El Gobierno de México anunció el envío al Senado de un nuevo paquete de reforma electoral, conocido como “plan B”, que busca reducir privilegios en el sistema político, disminuir el gasto público y fortalecer la participación ciudadana en los procesos democráticos.
La propuesta fue presentada por la secretaria de Gobernación, Rosa Icela Rodríguez, quien explicó que esta iniciativa surge luego de que la reforma constitucional impulsada por la presidenta Claudia Sheinbaum no alcanzara la mayoría calificada necesaria en la Cámara de Diputados.
De acuerdo con la funcionaria, el nuevo planteamiento mantiene los principios centrales del proyecto original, pero se enfoca en modificaciones legales que no requieren cambios a la Constitución, lo que podría facilitar su aprobación en el Congreso.
Rodríguez destacó que uno de los ejes principales de la iniciativa es la reducción de privilegios dentro del sistema electoral, así como la eliminación de excesos en el ejercicio de la función pública. En este sentido, subrayó que la propuesta está alineada con los principios de austeridad promovidos por la llamada Cuarta Transformación, impulsada durante el gobierno del expresidente Andrés Manuel López Obrador.
“El objetivo es reducir costos y actuar bajo uno de los principios fundamentales de este proyecto de nación, que es la austeridad republicana. Se trata de tener menos privilegios y más participación ciudadana”, afirmó.
Entre las medidas más relevantes del “plan B” se encuentra la implementación de límites a los salarios de los funcionarios electorales, estableciendo que ningún servidor público en este ámbito podrá percibir ingresos superiores a los de la presidenta de la República.
Asimismo, la iniciativa contempla ajustes en el ámbito local, particularmente en los municipios, donde se plantea reducir el número de regidores.

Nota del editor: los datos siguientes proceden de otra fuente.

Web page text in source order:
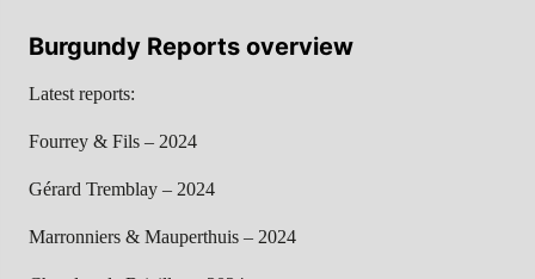
Burgundy Reports overview
Latest reports:
Fourrey & Fils – 2024
Gérard Tremblay – 2024
Marronniers & Mauperthuis – 2024
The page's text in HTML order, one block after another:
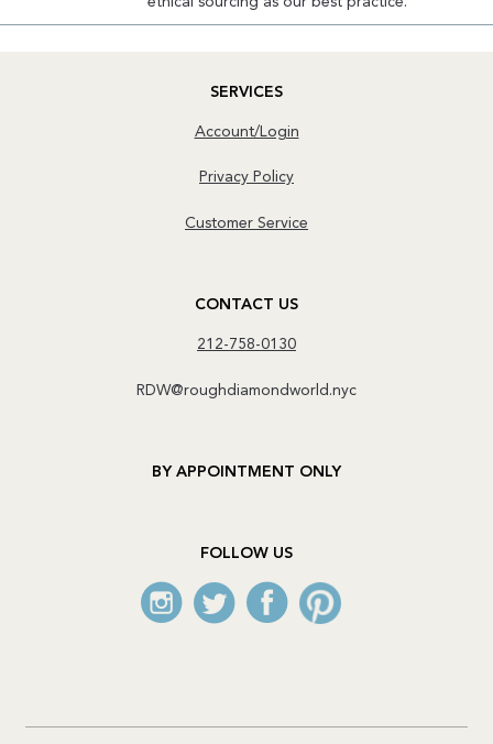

Según lo expuesto, los ayuntamientos tendrían entre siete y un máximo de 15 regidurías, dependiendo de su tamaño poblacional, lo que permitiría generar ahorros en el gasto público.
El Gobierno federal indicó que los recursos obtenidos mediante estas reducciones podrían destinarse a obras públicas y programas sociales, con el objetivo de beneficiar directamente a la ciudadanía.

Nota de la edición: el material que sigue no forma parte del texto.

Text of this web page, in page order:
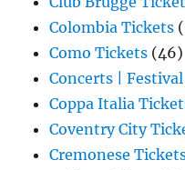
Colombia Tickets
Como Tickets (46)
Concerts |
Coppa Italia
Coventry City
Cremonese
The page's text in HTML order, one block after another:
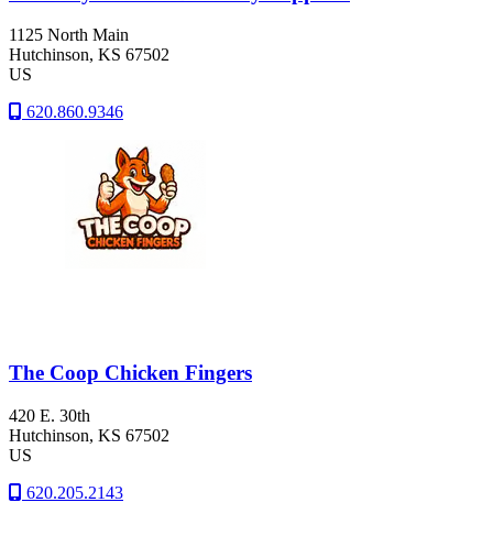
1125 North Main
Hutchinson, KS 67502
US
620.860.9346
The Coop Chicken Fingers
420 E. 30th
Hutchinson, KS 67502
US
620.205.2143

Otro de los puntos clave de la propuesta es el fortalecimiento de los mecanismos de fiscalización electoral. Para ello, se plantea el uso de herramientas tecnológicas y la colaboración con instancias como la Unidad de Inteligencia Financiera, con el fin de supervisar de manera más eficiente el origen y destino de los recursos utilizados en campañas políticas.
Por su parte, la presidenta Sheinbaum defendió la necesidad de impulsar este tipo de reformas, al considerar que el gasto en procesos electorales y en los partidos políticos es excesivo.
“Es indispensable que no se gaste tanto en los procesos electorales ni en los partidos políticos”, señaló la mandataria, quien también destacó que la propuesta busca corregir desequilibrios en la representación política, ajustando el número de funcionarios locales en función de la población.
El Ejecutivo federal confía en que esta nueva iniciativa tenga viabilidad en el Congreso, al tratarse de modificaciones legales que no requieren mayoría calificada, a diferencia de la reforma constitucional previamente rechazada.
Con este “plan B”, el Gobierno de México busca avanzar en la transformación del sistema electoral bajo criterios de austeridad, eficiencia y mayor cercanía con la ciudadanía, en un contexto político donde el debate sobre el costo de la democracia y la representación continúa siendo un tema central en la agenda nacional.